THE PROBLEM: The answer must reproduce every record exactly, with all pictures omitted.

DATA FOR THIS EXERCISE:
..........
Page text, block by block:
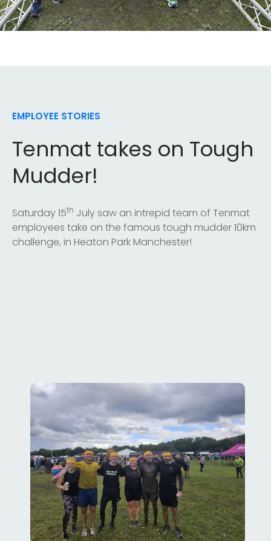
EMPLOYEE STORIES
Tenmat takes on Tough
Mudder!
Saturday 15th July saw an intrepid team of Tenmat
employees take on the famous tough mudder 10km
challenge, in Heaton Park Manchester!
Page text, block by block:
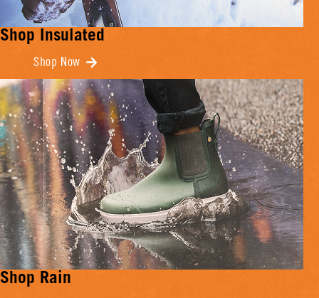
Shop Insulated
Shop Now
Shop Rain
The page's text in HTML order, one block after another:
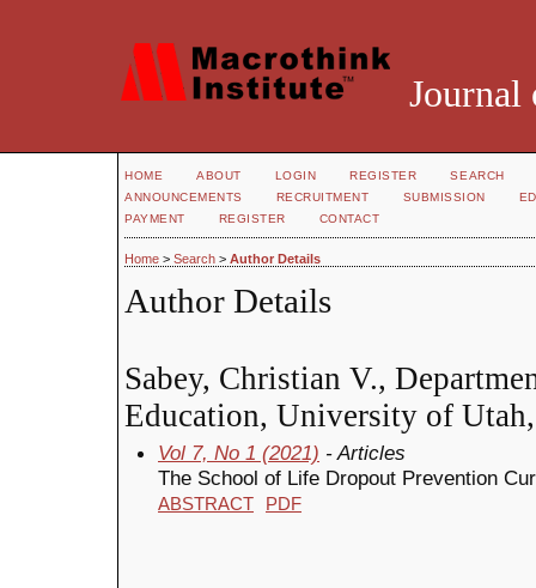
Journal
HOME ABOUT LOGIN REGISTER
SEARCH
ANNOUNCEMENTS
RECRUITMENT SUBMISSION
PAYMENT
REGISTER CONTACT
Home > Search > Author Details
Author Details
Sabey, Christian V.,
Education, University of
Vol 7, No 1 (2021) - Articles
The School of Life Dropout Prevention
ABSTRACT PDF
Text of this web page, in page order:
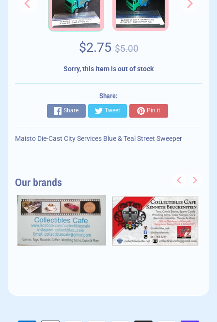
$2.75 $5.00
Sorry, this item is out of stock
Share:
Share Tweet Pin it
Maisto Die-Cast City Services Blue & Teal Street Sweeper
Our brands
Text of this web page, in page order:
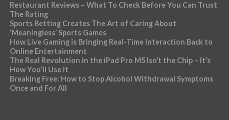
Restaurant Reviews – What To Check Before You Can Trust
The Rating
Sports Betting Creates The Art of Caring About
‘Meaningless’ Sports Games
How Live Gaming is Bringing Real-Time Interaction Back to
Online Entertainment
The Real Revolution in the iPad Pro M5 Isn’t the Chip – It’s
How You’ll Use It
Breaking Free: How to Stop Alcohol Withdrawal Symptoms
Once and For All
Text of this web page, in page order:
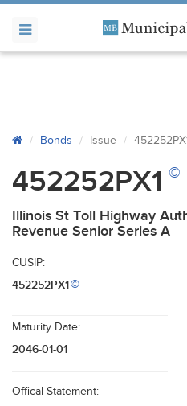
Bonds Issue
452252PX1 ©
Illinois St Toll Highway
Revenue Senior Series A
CUSIP:
452252PX1©
Maturity Date:
2046-01-01
Offical Statement:
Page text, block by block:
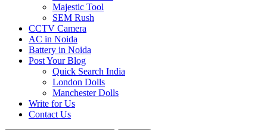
..........
EXERCISE OUTPUT:
Page text, block by block:
EMPLOYEE STORIES
Tenmat takes on Tough
Mudder!
Saturday 15th July saw an intrepid team of Tenmat
employees take on the famous tough mudder 10km
challenge, in Heaton Park Manchester!
Page text, block by block:
Shop Insulated
Shop Now
Shop Rain
The page's text in HTML order, one block after another:
Journal
HOME ABOUT LOGIN REGISTER
SEARCH
ANNOUNCEMENTS
RECRUITMENT SUBMISSION
PAYMENT
REGISTER CONTACT
Home > Search > Author Details
Author Details
Sabey, Christian V.,
Education, University of
Vol 7, No 1 (2021) - Articles
The School of Life Dropout Prevention
ABSTRACT PDF
Text of this web page, in page order:
$2.75 $5.00
Sorry, this item is out of stock
Share:
Share Tweet Pin it
Maisto Die-Cast City Services Blue & Teal Street Sweeper
Our brands
Text of this web page, in page order:
Restaurant Reviews – What To Check Before You Can Trust
The Rating
Sports Betting Creates The Art of Caring About
‘Meaningless’ Sports Games
How Live Gaming is Bringing Real-Time Interaction Back to
Online Entertainment
The Real Revolution in the iPad Pro M5 Isn’t the Chip – It’s
How You’ll Use It
Breaking Free: How to Stop Alcohol Withdrawal Symptoms
Once and For All
Text of this web page, in page order:
Bonds Issue
452252PX1 ©
Illinois St Toll Highway
Revenue Senior Series A
CUSIP:
452252PX1©
Maturity Date:
2046-01-01
Offical Statement:
Page text, block by block:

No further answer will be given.